» **What you are asked to do**
What is needed is an exact reproduction of the lines in the records below, starting at the line with "Reference Links (15, 210, 99, 224)" and ending at the line with "by LIDA. We", both included, and nothing else; pictures stay out.

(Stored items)

■ ■ ■ ■

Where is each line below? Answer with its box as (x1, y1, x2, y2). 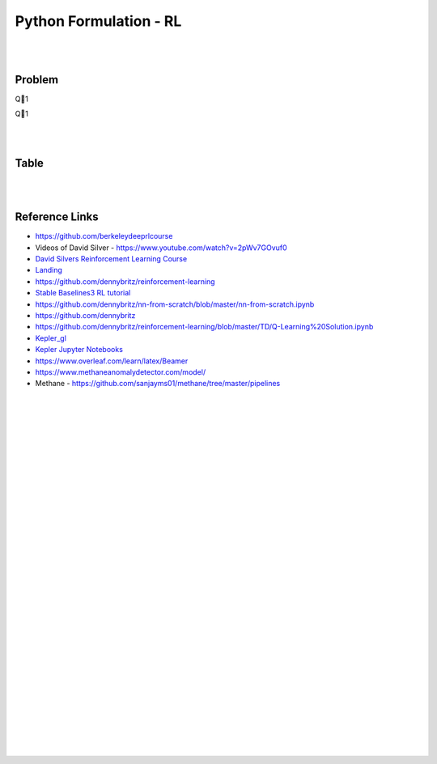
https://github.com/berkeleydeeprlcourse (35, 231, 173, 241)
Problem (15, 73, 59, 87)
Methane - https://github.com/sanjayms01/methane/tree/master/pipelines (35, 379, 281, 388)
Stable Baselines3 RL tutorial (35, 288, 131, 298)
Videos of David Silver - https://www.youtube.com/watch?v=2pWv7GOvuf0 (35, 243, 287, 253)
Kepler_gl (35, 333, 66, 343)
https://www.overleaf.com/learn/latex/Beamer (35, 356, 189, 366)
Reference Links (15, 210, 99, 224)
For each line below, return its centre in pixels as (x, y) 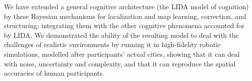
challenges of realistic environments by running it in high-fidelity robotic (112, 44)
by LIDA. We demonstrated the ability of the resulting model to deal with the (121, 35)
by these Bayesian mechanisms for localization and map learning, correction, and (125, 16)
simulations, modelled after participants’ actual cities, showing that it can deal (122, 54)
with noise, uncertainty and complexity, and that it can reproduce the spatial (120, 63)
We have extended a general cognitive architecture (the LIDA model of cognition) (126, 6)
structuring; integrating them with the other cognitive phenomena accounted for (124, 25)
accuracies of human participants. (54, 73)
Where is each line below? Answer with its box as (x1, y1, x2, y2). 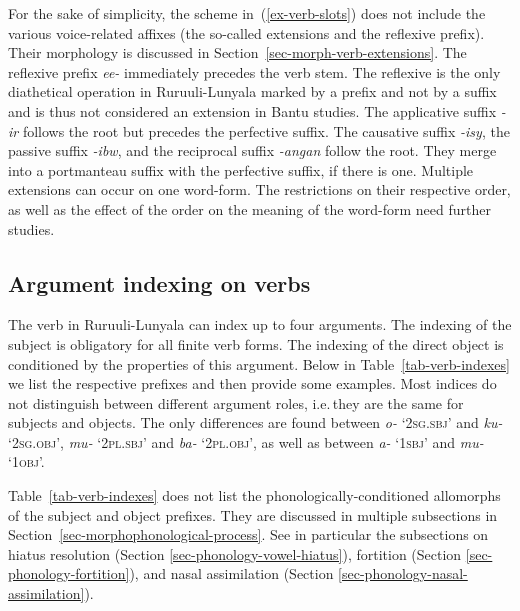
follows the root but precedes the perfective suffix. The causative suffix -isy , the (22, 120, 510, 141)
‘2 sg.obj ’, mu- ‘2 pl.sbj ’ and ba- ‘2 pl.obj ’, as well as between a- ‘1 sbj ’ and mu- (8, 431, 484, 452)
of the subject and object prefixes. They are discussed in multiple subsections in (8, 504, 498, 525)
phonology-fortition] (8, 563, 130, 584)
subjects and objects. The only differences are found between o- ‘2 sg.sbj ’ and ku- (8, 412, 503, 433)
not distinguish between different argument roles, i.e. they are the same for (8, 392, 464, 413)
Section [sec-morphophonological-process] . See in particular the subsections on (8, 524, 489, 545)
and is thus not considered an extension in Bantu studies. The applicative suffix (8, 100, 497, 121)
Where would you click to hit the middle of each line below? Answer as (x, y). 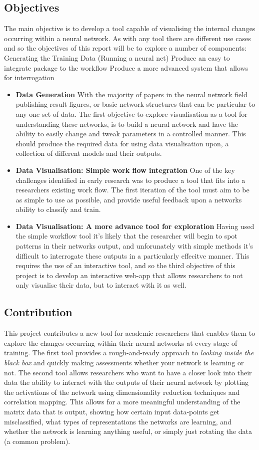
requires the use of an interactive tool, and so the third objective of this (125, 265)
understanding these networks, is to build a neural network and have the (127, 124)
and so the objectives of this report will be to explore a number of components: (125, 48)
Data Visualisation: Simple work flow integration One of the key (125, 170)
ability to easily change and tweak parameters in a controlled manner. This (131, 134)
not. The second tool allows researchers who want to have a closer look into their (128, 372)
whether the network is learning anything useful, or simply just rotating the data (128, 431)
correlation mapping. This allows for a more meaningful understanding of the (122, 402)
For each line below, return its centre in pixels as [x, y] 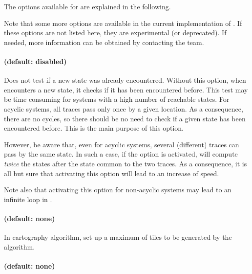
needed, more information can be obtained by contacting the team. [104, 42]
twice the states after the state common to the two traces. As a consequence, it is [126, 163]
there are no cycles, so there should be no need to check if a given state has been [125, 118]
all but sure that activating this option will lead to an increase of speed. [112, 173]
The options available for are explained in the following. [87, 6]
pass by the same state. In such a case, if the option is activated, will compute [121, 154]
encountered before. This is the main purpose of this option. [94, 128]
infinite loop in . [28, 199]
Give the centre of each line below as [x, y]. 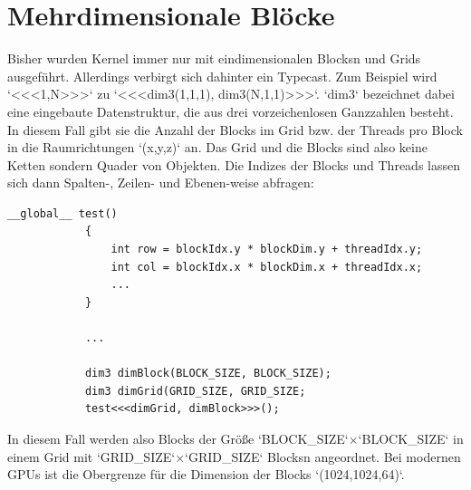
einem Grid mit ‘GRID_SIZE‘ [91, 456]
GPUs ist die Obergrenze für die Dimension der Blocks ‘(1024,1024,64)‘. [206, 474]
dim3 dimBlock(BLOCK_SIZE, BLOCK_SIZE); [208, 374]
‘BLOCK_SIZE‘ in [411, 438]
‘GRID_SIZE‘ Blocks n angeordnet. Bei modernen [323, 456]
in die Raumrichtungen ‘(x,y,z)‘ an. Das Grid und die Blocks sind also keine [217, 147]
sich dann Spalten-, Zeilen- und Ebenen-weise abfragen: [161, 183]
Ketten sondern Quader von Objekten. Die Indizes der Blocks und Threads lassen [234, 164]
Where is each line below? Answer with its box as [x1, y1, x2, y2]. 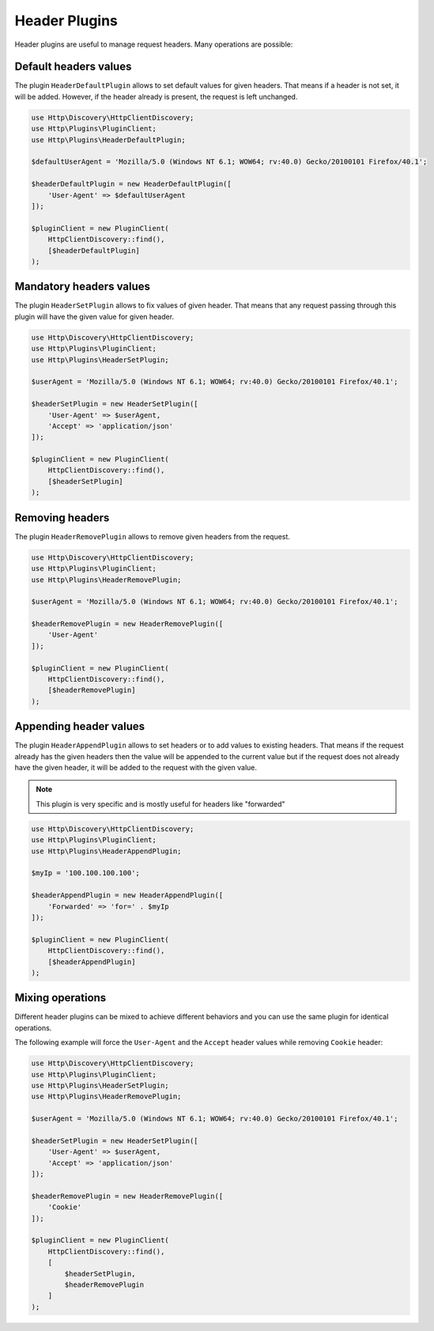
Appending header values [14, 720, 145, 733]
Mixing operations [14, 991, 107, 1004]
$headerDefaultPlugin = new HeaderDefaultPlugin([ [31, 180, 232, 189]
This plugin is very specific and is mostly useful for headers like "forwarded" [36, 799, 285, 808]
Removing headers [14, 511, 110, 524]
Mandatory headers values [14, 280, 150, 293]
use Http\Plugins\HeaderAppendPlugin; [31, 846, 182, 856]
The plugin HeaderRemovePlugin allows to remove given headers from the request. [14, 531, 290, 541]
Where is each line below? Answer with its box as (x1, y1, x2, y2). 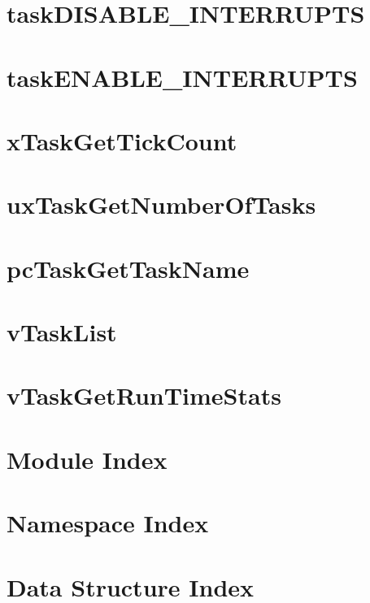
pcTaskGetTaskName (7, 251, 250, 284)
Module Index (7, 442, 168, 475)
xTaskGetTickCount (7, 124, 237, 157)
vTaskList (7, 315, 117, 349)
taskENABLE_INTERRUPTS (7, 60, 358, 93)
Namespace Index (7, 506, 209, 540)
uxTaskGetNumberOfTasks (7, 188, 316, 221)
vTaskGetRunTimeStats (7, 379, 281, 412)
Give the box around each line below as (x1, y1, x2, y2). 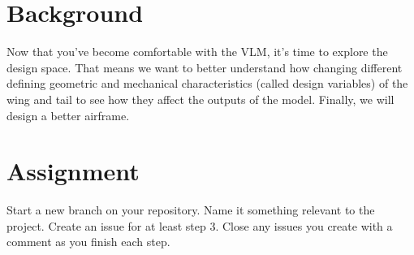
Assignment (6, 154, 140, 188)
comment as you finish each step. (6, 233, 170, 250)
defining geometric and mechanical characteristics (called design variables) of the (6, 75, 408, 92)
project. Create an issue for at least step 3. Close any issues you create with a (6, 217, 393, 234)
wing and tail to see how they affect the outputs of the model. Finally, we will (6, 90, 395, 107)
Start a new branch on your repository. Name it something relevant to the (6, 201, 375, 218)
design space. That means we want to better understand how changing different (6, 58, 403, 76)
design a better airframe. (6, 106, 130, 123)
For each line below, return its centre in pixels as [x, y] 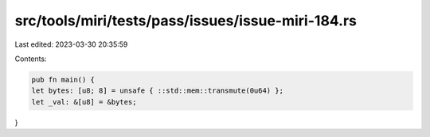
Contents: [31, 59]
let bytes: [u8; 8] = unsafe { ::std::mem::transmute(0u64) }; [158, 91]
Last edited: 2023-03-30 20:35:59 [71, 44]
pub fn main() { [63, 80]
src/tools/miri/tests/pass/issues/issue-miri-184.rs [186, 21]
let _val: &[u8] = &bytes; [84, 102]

■ ■ ■ ■

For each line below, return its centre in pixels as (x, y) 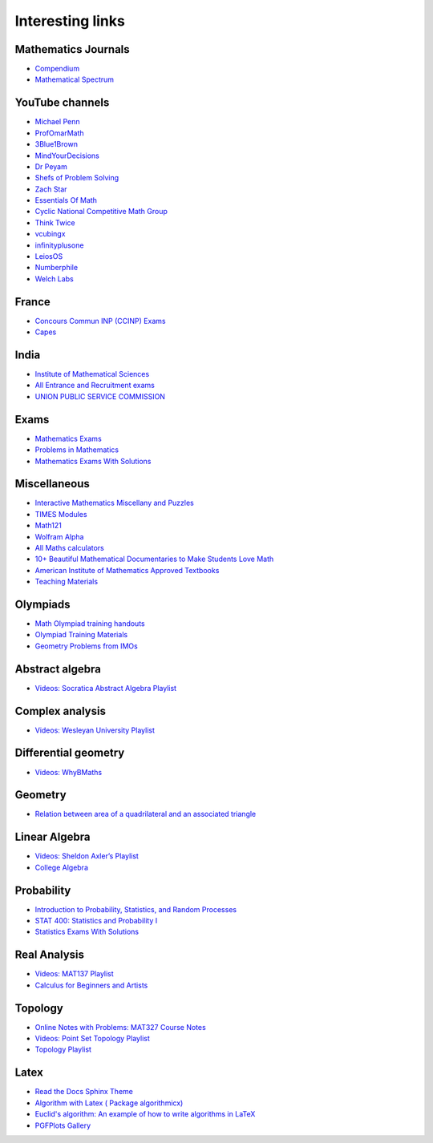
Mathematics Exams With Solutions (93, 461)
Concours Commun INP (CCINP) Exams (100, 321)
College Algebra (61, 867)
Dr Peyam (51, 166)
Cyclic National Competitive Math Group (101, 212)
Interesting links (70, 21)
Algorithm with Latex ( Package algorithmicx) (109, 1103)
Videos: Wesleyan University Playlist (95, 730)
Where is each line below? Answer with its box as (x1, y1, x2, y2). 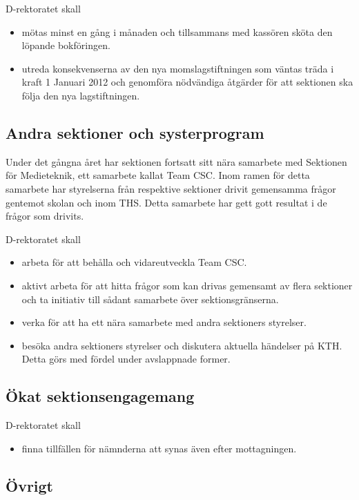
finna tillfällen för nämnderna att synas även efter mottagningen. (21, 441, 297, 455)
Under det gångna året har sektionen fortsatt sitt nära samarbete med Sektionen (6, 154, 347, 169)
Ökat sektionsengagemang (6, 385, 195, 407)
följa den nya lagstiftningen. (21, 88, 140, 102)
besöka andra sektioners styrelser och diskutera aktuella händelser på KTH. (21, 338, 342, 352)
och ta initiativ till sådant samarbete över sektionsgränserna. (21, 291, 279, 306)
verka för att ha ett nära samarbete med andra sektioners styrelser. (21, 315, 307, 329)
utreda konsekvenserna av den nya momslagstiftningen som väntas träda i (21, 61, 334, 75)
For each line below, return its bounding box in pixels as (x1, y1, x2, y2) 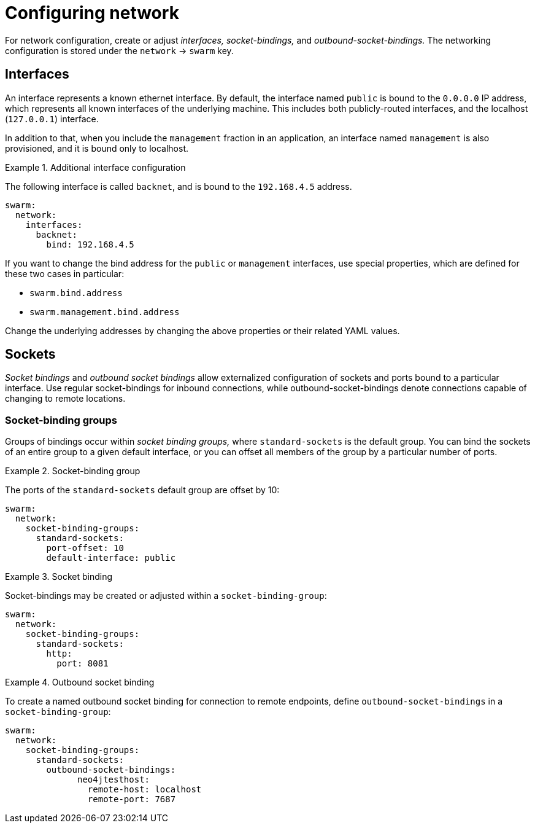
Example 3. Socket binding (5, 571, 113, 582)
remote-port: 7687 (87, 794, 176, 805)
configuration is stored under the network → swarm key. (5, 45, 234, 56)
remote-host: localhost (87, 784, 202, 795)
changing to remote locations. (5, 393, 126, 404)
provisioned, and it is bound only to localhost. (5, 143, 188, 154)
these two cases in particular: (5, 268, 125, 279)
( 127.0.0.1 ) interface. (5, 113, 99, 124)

■ ■ ■ ■

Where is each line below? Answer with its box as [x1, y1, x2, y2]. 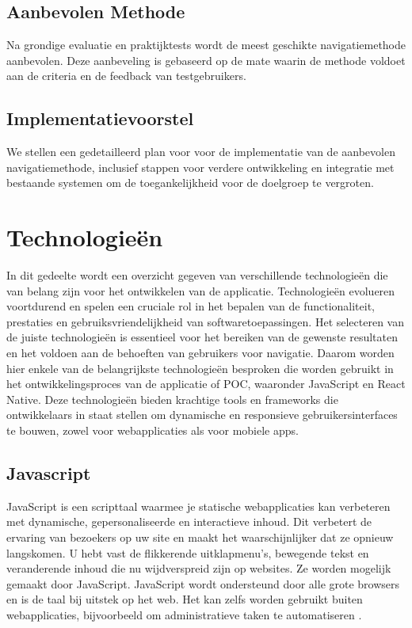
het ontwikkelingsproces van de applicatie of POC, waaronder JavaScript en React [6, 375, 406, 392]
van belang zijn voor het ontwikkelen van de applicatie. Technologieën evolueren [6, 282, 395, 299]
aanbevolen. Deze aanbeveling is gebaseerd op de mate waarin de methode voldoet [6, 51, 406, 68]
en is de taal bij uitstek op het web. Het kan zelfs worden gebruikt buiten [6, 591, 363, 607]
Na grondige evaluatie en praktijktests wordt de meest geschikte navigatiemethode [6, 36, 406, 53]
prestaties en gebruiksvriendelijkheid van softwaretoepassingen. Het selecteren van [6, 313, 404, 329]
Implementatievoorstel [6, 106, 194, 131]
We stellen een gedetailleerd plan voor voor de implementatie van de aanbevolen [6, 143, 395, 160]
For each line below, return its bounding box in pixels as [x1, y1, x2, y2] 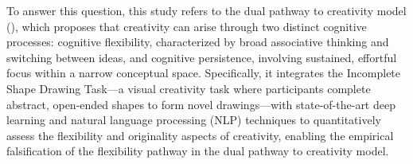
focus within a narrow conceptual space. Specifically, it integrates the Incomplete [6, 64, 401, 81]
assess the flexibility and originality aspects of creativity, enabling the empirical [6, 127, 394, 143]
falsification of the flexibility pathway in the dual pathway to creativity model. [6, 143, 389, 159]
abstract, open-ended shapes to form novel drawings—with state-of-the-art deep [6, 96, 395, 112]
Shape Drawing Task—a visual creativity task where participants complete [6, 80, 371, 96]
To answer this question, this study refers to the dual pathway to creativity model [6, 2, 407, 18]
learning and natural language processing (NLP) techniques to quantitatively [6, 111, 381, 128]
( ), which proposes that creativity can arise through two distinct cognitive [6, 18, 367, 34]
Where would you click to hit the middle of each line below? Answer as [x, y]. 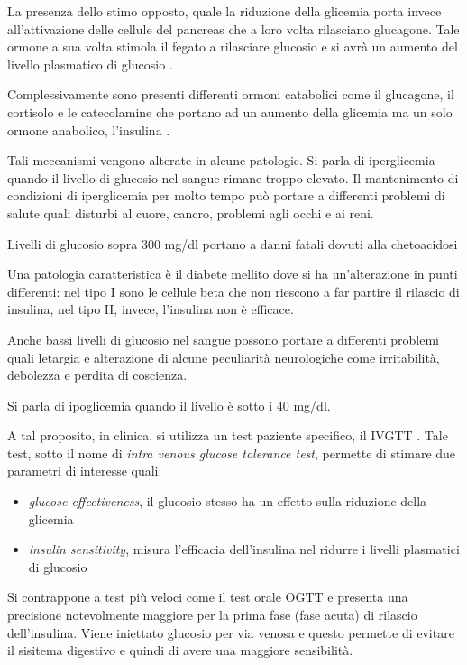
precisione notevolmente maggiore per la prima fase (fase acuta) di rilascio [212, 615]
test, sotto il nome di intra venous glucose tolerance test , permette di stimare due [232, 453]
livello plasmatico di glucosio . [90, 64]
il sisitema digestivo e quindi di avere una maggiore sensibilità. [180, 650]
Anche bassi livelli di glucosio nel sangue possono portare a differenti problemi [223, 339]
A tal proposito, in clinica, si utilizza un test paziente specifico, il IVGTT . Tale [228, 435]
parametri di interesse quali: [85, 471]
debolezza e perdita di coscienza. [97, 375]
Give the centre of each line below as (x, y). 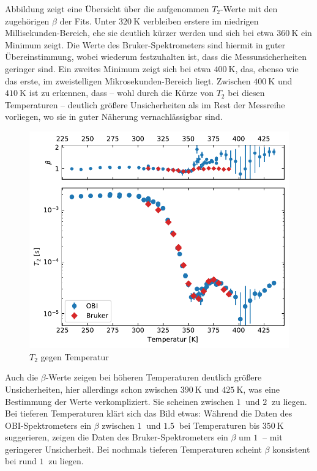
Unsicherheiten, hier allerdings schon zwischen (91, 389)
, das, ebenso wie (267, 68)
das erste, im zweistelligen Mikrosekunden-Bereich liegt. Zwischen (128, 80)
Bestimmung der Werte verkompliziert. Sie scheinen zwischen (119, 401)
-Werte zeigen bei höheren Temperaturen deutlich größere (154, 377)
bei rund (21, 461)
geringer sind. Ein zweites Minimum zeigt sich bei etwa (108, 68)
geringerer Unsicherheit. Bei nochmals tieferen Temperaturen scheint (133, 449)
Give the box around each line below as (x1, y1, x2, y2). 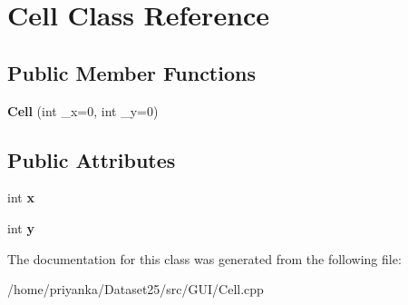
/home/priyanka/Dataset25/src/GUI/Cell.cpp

■ ■ ■ ■

» **Reply**
Reference Links (15, 210, 99, 224)
For each line below, return its centre in pixels as (x, y) 
challenges of realistic environments by running it in high-fidelity robotic (112, 44)
by LIDA. We demonstrated the ability of the resulting model to deal with the (121, 35)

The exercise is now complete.